PR measurement has often been more sporadic and hybrid than it has been highly standardized.

But the Institute for Public Relations is hoping to bring clarity - even closure - to the need for uniform standards with the formation of a new Commission on Public Relations Measurement and Evaluation, drawing on representatives of four key sectors: corporate, agency, research and academia.

The commission, chaired by Walter Lindenmann, will seek to promote measurement standards and to counsel those within the industry on appropriate tools and techniques based on IPR guidelines, posted on its Web site, http://www.instituteforpr.com.

This week, we ask four members of the 15-member commission to identify the most pressing issue in PR today.

Corporate: Thomas Martin VP of Corporate Relations ITT Industries

Our challenge will be finding a more agreed-upon approach to measuring the effectiveness of PR. We have become used to systems which allow for many different proprietary approaches. For instance, each PR firm seems to have its own approach. But I'll contrast that with the approach that we've seen in the advertising arena, where there has been agreement on how to convey results.
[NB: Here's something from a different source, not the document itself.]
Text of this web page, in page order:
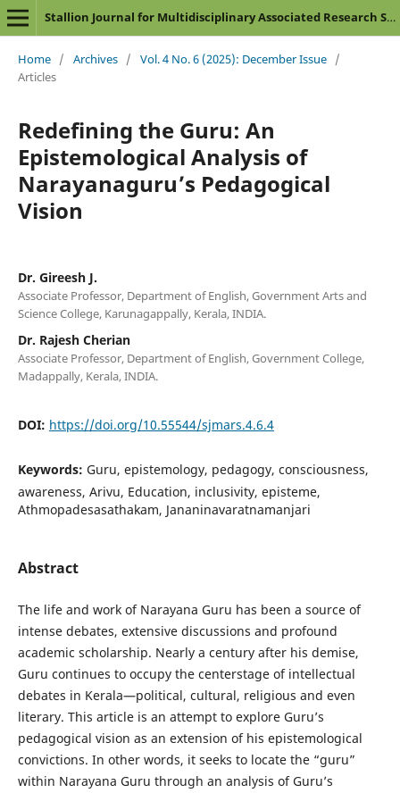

In PR, however, we're not regularly going to management with similar terms and measures. At ITT Industries, for instance, we measure things like favorability and familiarity and we report on these on a periodic basis. What we've found is that as familiarity increases, so does favorability - determining the impression of a company by drawing a correlation among key targets (financial community, employees, customers, prospects, the media).

For another company, the semantics are probably different. But the partial barrier to PR being more persuasive is that we need to penetrate financial minds - people who come from engineering and financial backgrounds - who believe things need to be quantitative and that there should be some hard numbers and a way of saying: "spending X amount of money will lead to these results." Hopefully, we can come up with some universal terms/approaches that will provide PR pros the opportunity for some differentiation, but get them to agree that when it comes to measurement, there are certain boundaries. And eventually they'll say: "This is the way, without drastic deviation, we measure and report."

Research: John Gilfeather Managing Partner Yankelovich Partners

The biggest issue we're facing is for PR to take its place, something that can only be done through more accountability. Advertising, for instance, has developed measurements that are fairly accepted [by highers-up and external audiences], but we need to provide that same kind of accountability to the people who are paying the PR bills.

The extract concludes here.